Figure 5 .Warning on running script 2
http://tinypic.com?ref=2qst1c8" target="_blank">http://i64.tinypic.com/2qst1c8.jpg" border="0" alt="Image and video hosting by TinyPic">
Thank you for your attention and hope to hear from you.
Regards
smeeta
No, you don't need to make a contrast matrix, because you can drop the coefficient directly.
As for your responses to the general comments:
3. Only if the cell proportions are the same before and after treatment.
4. No, the use of M-values has benefits elsewhere, e.g., normally distributed for linear modelling, a more stable mean-variance relationship.

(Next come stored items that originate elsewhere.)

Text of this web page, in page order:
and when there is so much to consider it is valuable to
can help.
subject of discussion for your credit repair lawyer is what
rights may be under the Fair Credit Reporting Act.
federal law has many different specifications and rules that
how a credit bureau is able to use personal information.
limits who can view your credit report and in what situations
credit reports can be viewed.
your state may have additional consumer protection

I would stick with that rather than using beta values.
Finally, if you want to know the effect of including the cell proportions, I would try doing the limma analysis with and without them in the model, and seeing how many DE genes you get. If the proportion terms are helpful at removing confounding effects, they should increase the number of DE genes by reducing the unmodelled variance. Otherwise, if the number of DE genes doesn't increase (or decreases because the cell proportions absorb the DE), you shouldn't include them.
If you only have two time points, I would treat it as a paired sample design with early/late times as factors, rather than using a time course design with real-valued time as a covariate.